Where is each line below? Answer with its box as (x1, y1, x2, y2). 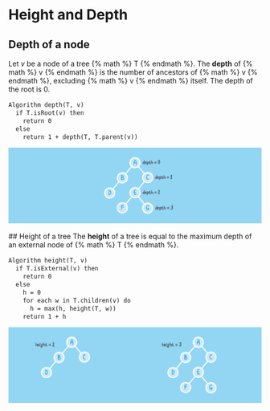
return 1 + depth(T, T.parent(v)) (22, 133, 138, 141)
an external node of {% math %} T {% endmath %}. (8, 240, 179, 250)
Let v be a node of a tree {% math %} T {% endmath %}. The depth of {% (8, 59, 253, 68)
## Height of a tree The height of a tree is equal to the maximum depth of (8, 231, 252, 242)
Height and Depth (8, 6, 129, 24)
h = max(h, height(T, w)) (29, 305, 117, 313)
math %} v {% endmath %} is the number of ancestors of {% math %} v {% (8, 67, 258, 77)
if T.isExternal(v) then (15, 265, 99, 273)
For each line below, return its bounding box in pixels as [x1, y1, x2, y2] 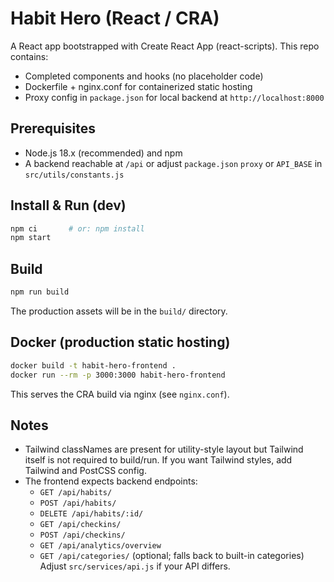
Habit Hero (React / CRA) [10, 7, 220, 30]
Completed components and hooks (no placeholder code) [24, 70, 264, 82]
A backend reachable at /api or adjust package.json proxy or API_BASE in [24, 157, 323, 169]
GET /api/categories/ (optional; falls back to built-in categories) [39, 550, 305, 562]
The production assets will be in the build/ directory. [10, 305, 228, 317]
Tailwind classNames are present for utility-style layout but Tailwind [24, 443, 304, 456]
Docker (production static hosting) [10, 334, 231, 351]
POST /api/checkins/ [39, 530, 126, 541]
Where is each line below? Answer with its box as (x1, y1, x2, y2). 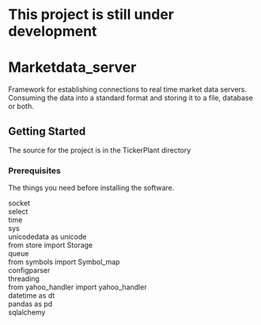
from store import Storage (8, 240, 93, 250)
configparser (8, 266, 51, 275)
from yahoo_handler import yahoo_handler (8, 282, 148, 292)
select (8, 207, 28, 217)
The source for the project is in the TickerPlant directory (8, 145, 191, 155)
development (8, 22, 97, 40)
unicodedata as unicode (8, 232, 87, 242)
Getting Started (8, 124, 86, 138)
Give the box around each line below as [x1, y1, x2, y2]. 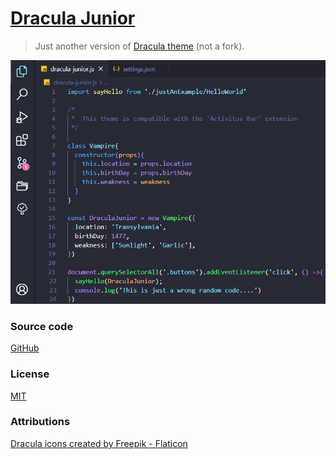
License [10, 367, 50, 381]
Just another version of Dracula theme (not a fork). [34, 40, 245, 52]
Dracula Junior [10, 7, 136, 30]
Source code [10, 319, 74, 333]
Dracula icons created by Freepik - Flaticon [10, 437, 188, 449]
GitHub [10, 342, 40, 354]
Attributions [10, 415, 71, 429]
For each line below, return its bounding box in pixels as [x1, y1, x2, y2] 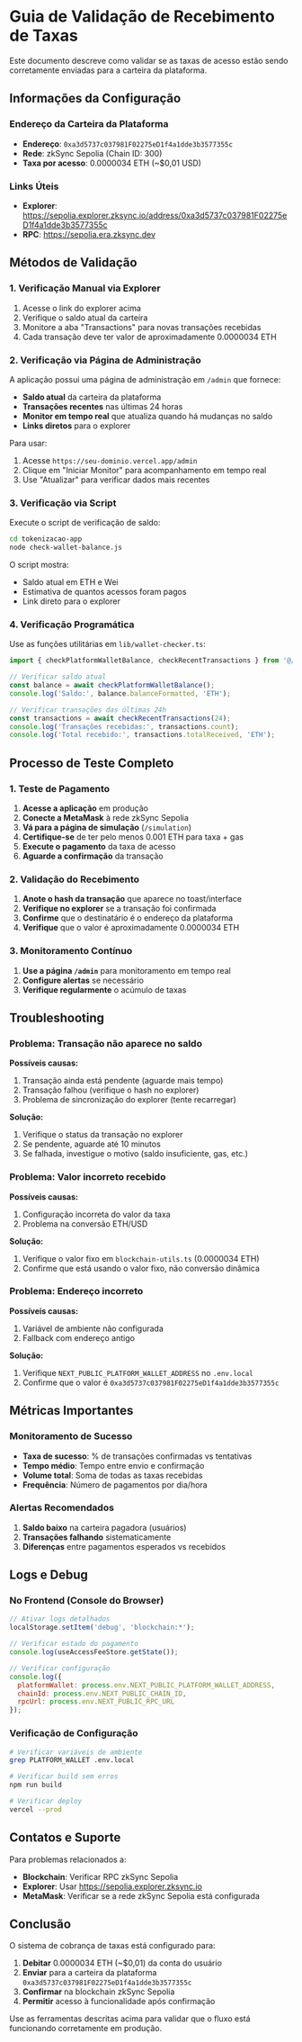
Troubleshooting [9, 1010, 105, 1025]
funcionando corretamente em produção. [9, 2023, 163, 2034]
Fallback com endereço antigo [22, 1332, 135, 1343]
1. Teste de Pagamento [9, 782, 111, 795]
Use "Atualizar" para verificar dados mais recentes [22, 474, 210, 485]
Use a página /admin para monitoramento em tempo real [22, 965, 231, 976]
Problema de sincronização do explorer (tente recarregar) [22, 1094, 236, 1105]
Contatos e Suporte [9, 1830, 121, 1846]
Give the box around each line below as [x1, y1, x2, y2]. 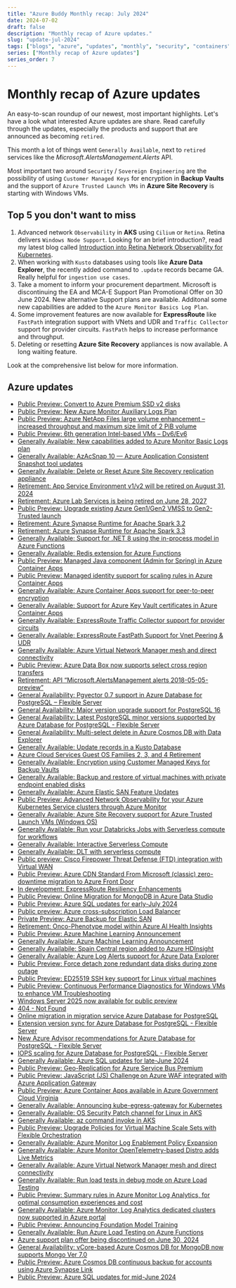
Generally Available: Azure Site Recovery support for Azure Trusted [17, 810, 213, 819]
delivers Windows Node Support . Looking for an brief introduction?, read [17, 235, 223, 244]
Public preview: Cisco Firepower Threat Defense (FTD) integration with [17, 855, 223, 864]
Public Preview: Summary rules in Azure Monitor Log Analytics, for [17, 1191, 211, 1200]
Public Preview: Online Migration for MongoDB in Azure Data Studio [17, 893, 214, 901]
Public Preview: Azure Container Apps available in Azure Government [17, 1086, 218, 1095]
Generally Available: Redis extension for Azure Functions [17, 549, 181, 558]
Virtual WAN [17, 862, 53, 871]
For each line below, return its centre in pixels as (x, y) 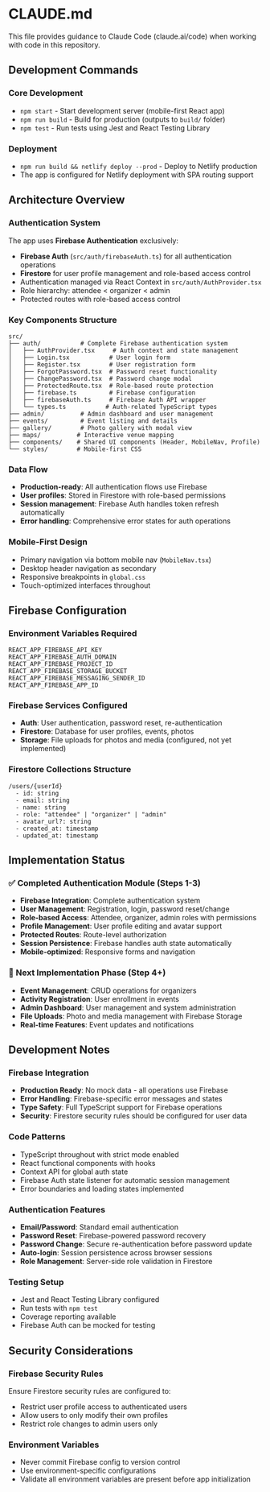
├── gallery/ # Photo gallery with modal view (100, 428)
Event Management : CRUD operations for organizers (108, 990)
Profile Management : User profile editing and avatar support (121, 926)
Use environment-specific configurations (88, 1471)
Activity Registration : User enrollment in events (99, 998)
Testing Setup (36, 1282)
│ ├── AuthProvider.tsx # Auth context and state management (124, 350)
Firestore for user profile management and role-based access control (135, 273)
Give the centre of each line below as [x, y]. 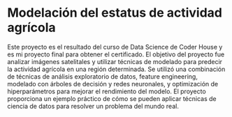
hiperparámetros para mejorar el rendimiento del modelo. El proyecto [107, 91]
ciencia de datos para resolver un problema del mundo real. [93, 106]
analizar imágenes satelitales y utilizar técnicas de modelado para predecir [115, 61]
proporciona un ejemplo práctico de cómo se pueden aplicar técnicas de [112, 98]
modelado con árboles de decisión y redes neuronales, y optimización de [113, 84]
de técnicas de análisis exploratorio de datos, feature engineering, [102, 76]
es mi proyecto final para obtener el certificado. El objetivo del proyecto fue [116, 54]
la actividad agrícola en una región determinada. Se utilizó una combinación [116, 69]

==*==

- [WORK TASK]
The expected answer is the listing above, duplicated exactly, with its pictures removed.

- [RESPONSE]
Where is each line below? Answer with its box as (x1, y1, x2, y2). 
return 1 + depth(T, T.parent(v)) (22, 133, 138, 141)
an external node of {% math %} T {% endmath %}. (8, 240, 179, 250)
Let v be a node of a tree {% math %} T {% endmath %}. The depth of {% (8, 59, 253, 68)
## Height of a tree The height of a tree is equal to the maximum depth of (8, 231, 252, 242)
Height and Depth (8, 6, 129, 24)
h = max(h, height(T, w)) (29, 305, 117, 313)
math %} v {% endmath %} is the number of ancestors of {% math %} v {% (8, 67, 258, 77)
if T.isExternal(v) then (15, 265, 99, 273)
For each line below, return its bounding box in pixels as [x1, y1, x2, y2] 
Habit Hero (React / CRA) [10, 7, 220, 30]
Completed components and hooks (no placeholder code) [24, 70, 264, 82]
A backend reachable at /api or adjust package.json proxy or API_BASE in [24, 157, 323, 169]
GET /api/categories/ (optional; falls back to built-in categories) [39, 550, 305, 562]
The production assets will be in the build/ directory. [10, 305, 228, 317]
Tailwind classNames are present for utility-style layout but Tailwind [24, 443, 304, 456]
Docker (production static hosting) [10, 334, 231, 351]
POST /api/checkins/ [39, 530, 126, 541]
Where is each line below? Answer with its box as (x1, y1, x2, y2). 
from store import Storage (8, 240, 93, 250)
configparser (8, 266, 51, 275)
from yahoo_handler import yahoo_handler (8, 282, 148, 292)
select (8, 207, 28, 217)
The source for the project is in the TickerPlant directory (8, 145, 191, 155)
development (8, 22, 97, 40)
unicodedata as unicode (8, 232, 87, 242)
Getting Started (8, 124, 86, 138)
Give the box around each line below as [x1, y1, x2, y2]. 
License [10, 367, 50, 381]
Just another version of Dracula theme (not a fork). [34, 40, 245, 52]
Dracula Junior [10, 7, 136, 30]
Source code [10, 319, 74, 333]
Dracula icons created by Freepik - Flaticon [10, 437, 188, 449]
GitHub [10, 342, 40, 354]
Attributions [10, 415, 71, 429]
For each line below, return its bounding box in pixels as [x1, y1, x2, y2] 
Troubleshooting [9, 1010, 105, 1025]
funcionando corretamente em produção. [9, 2023, 163, 2034]
Fallback com endereço antigo [22, 1332, 135, 1343]
1. Teste de Pagamento [9, 782, 111, 795]
Use "Atualizar" para verificar dados mais recentes [22, 474, 210, 485]
Use a página /admin para monitoramento em tempo real [22, 965, 231, 976]
Problema de sincronização do explorer (tente recarregar) [22, 1094, 236, 1105]
Contatos e Suporte [9, 1830, 121, 1846]
Give the box around each line below as [x1, y1, x2, y2]. 
Generally Available: Azure Site Recovery support for Azure Trusted [17, 810, 213, 819]
delivers Windows Node Support . Looking for an brief introduction?, read [17, 235, 223, 244]
Public preview: Cisco Firepower Threat Defense (FTD) integration with [17, 855, 223, 864]
Public Preview: Summary rules in Azure Monitor Log Analytics, for [17, 1191, 211, 1200]
Public Preview: Online Migration for MongoDB in Azure Data Studio [17, 893, 214, 901]
Public Preview: Azure Container Apps available in Azure Government [17, 1086, 218, 1095]
Generally Available: Redis extension for Azure Functions [17, 549, 181, 558]
Virtual WAN [17, 862, 53, 871]
For each line below, return its centre in pixels as (x, y) 
├── gallery/ # Photo gallery with modal view (100, 428)
Event Management : CRUD operations for organizers (108, 990)
Profile Management : User profile editing and avatar support (121, 926)
Use environment-specific configurations (88, 1471)
Activity Registration : User enrollment in events (99, 998)
Testing Setup (36, 1282)
│ ├── AuthProvider.tsx # Auth context and state management (124, 350)
Firestore for user profile management and role-based access control (135, 273)
Give the centre of each line below as [x, y]. 
hiperparámetros para mejorar el rendimiento del modelo. El proyecto [107, 91]
ciencia de datos para resolver un problema del mundo real. [93, 106]
analizar imágenes satelitales y utilizar técnicas de modelado para predecir [115, 61]
proporciona un ejemplo práctico de cómo se pueden aplicar técnicas de [112, 98]
modelado con árboles de decisión y redes neuronales, y optimización de [113, 84]
de técnicas de análisis exploratorio de datos, feature engineering, [102, 76]
es mi proyecto final para obtener el certificado. El objetivo del proyecto fue [116, 54]
la actividad agrícola en una región determinada. Se utilizó una combinación [116, 69]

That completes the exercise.